Efficacy and Safety of Rifaximin in Treating MAFLD (NCT07185932) | Clinical Trial Compass
RecruitingEarly Phase 1
Efficacy and Safety of Rifaximin in Treating MAFLD
China40 participantsStarted 2024-08-10
Plain-language summary
Study Objective: to evaluate the efficacy and safety of rifaximin in the treatment of metabolic-associated fatty liver disease (MAFLD), and investigate the underlying mechanisms by which rifaximin influence MAFLD progression.
Target Population: patients diagnosed with MAFLD. Intervention: this single-center, single-arm exploratory study will enroll up to 40 eligible MAFLD patients who meet the inclusion criteria, do not meet any exclusion criteria, and provide written informed consent.
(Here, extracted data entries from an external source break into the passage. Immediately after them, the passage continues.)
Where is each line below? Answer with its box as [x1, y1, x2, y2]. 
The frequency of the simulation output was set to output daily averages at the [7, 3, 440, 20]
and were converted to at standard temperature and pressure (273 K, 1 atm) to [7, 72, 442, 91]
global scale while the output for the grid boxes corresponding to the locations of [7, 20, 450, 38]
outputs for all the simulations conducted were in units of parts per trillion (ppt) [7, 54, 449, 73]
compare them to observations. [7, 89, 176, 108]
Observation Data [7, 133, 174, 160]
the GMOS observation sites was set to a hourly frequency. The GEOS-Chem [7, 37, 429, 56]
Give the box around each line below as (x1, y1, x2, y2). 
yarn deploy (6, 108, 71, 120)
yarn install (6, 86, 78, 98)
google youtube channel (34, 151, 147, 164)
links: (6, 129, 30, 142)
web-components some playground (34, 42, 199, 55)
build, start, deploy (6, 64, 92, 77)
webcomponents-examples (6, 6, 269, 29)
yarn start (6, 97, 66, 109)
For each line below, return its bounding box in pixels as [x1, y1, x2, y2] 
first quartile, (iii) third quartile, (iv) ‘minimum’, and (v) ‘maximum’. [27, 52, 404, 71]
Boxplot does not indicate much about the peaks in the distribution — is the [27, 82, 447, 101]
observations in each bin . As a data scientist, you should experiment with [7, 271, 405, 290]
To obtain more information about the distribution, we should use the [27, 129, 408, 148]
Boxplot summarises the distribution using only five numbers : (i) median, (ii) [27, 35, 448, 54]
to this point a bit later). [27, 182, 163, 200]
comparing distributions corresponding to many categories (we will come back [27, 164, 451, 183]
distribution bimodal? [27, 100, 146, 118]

Participants will receive oral rifaximin at a dosage of 1200 mg/day (400 mg, three times daily) for 24 weeks. Patients will be advised to maintain their usual physical activity and adhere to a recommended dietary plan (e.g., Mediterranean diet). Concurrent therapies such as hepatoprotective agents, lipid-lowering medications, and antihypertensive treatments will remain unchanged, with close monitoring of relevant parameters. No additional prescription or over-the-counter drugs that may affect fatty liver progression or alter gut microbiota composition will be permitted during the study.
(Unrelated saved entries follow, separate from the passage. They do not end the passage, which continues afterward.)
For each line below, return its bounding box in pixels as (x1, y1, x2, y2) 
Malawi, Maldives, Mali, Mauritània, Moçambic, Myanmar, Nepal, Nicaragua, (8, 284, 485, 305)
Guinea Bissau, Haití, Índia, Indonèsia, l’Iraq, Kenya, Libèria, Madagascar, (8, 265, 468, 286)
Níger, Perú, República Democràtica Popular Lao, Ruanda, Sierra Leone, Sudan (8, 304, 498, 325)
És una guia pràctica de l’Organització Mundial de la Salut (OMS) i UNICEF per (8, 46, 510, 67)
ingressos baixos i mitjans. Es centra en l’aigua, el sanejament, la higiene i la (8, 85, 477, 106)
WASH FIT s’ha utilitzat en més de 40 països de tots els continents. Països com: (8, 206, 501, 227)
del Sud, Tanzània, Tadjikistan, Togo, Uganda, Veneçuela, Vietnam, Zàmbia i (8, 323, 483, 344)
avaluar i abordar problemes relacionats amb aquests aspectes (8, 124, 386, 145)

The primary endpoint will be assessed at 24 weeks. If liver proton density fat fraction (PDFF) remains ≥ 8% after 24 weeks of rifaximin therapy, treatment will be extended for an additional 12 weeks, followed by reevaluation of PDFF changes. The maximum total treatment duration will not exceed 48 weeks. All patients will undergo a 24-week post-treatment follow-up period after discontinuation of rifaximin.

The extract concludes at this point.